It can be worded as, "Do you ever get drunk," "Do
you go to bars," "What do you do for fun," and so
on. The word fun usually translates as intoxication.
Whatever the guise, the patient is searching for negative material
on you. If you decide to self-disclose to a hostile patient,
remember that the patient is not bound by confidentiality. You,
the therapist or counsellor, must keep patient information
confidential. But the patient can repeat, quote or misquote
anything you say.
Finally, we
encounter the patient who says, "You're just here to make
money." This is insulting. The easiest way to respond is
to make a joke out of it. When a patient throws this one at me,
I just agree and say with a spark of humor, "Yeah, that's why
I became a social worker--to get rich." In group therapy
sessions, this response gets a good laugh from the other patients.

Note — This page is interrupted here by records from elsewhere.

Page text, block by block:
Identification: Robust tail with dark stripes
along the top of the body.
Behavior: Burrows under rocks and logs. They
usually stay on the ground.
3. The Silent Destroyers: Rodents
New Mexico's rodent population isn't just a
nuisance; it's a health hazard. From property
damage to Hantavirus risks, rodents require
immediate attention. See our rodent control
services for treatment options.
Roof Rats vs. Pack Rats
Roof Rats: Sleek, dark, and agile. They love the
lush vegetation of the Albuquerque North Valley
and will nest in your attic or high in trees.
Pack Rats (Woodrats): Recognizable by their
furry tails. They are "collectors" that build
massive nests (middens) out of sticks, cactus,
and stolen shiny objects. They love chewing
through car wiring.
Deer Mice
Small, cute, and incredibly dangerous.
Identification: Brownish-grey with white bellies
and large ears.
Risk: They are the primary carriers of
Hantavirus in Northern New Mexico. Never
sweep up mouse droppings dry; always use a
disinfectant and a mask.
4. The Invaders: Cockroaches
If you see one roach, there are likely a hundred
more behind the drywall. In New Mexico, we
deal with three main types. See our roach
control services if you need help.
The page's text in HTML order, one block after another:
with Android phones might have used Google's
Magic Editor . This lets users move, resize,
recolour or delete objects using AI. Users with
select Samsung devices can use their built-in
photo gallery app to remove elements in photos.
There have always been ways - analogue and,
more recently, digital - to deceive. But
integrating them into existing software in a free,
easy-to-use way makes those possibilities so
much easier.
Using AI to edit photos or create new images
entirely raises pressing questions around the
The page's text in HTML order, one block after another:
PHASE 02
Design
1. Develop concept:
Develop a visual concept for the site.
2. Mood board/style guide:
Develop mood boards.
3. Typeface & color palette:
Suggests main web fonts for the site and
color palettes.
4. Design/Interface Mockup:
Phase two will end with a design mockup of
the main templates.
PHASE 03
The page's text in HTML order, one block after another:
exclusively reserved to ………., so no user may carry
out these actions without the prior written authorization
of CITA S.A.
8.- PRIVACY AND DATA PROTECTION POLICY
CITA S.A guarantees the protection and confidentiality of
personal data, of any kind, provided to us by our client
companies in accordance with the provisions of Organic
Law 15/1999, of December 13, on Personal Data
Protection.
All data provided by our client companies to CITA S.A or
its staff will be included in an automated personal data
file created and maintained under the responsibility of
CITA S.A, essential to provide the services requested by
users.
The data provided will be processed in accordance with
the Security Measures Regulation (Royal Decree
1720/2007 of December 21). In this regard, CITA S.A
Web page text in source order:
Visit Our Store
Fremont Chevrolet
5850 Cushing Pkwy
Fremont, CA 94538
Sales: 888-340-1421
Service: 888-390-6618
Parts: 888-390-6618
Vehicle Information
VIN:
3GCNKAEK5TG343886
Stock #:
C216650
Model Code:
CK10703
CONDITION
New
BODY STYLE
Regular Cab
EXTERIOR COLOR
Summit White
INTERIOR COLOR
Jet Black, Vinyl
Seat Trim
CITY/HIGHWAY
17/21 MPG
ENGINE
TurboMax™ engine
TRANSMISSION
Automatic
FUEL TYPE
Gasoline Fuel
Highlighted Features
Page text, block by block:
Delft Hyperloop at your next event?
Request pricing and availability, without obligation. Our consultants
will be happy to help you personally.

They all know that we do not make much money. The matter is
settled without further fuss, and the session moves on to more
productive discussion.
This essay is not
meant to be advisory or instructive. I have only been sharing
techniques that I have learned over the years. What works for me
might not work for you. Therapists have different personalities
and will develop different styles. Good luck in fielding whatever
challenges your patients deliver.
[REMINDER: the
above descriptions of hostile attitudes and remarks are probably
more common to the court-mandated and prison populations.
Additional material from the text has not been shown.